I don't think that would pose a problem because SIFT works on plenty of diploid organisms. We tested it and used it extensively on humans.
The command
perl make-sift-scores-db-batch.pl $metafile
did not complete for some reason. This program creates the region file and the stats file. It's a super simple script, not sure why it didn't finish.
Unfortunately, I don' think you can just run the command again because there was some cleanup at the end, so input files are probably missing.
Can you rerun making the database, but comment out the lines that remove files (it'll help me debug)
comment out the following lines:
line 157 in make-SIFT-db-all.pl:
Original: system ("rm $rm_dir");
New: # system ("rm $rm_dir");
lines 69 -70 in make-sift-scores-db-batch.pl Add "#" in front of the system ("rm ...."); commands
Then go ahead and remake the database.
Assuming it still doesn't finish, I would like to know the stdout of perl make-sift-scores-db-batch.pl $metafile
Thank you. Just to check, when you say comment out do you mean I should edit the text of the files where you specify, before rerunning the database making script?

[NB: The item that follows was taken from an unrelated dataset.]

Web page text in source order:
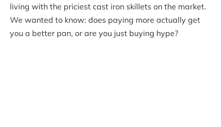
living with the priciest cast iron skillets on the market.
We wanted to know: does paying more actually get
you a better pan, or are you just buying hype?

Yes, that's right. the "#" will make these lines comments, so they won't run, the files won't be removed, they will be kept.
I want you to keep all the files, it makes it easier to rerun parts of SIFT and debug.
Hope that's clear.
I've rerun the database creation after turning those rm lines into comments, then I ran perl make-sift-scores-db-batch.pl $metafile
. The output was:
Executing perl map-scores-back-to-records.pl test_files/dictyostelium_discoideum_config.txt DDB0232430
Executing perl match-replace-dbSNP-vcf.pl test_files/dictyostelium_discoideum_config.txt DDB0232430
db file test_files/output/singleRecords_with_scores/DDB0232430_scores.Srecords.with_dbSNPid
noncoding test_files/output/singleRecords/DDB0232430.singleRecords_noncoding.with_dbSNPidfinal outfolder is test_files/output/dicty_2.7
python make_regions_file.py test_files/output/singleRecords_with_scores/DDB0232430_scores.Srecords.with_dbSNPid.sorted test_files/output/dicty_2.7/DDB0232430.regions
Can't exec "python": No such file or directory at make-sift-scores-db-batch.pl line 66.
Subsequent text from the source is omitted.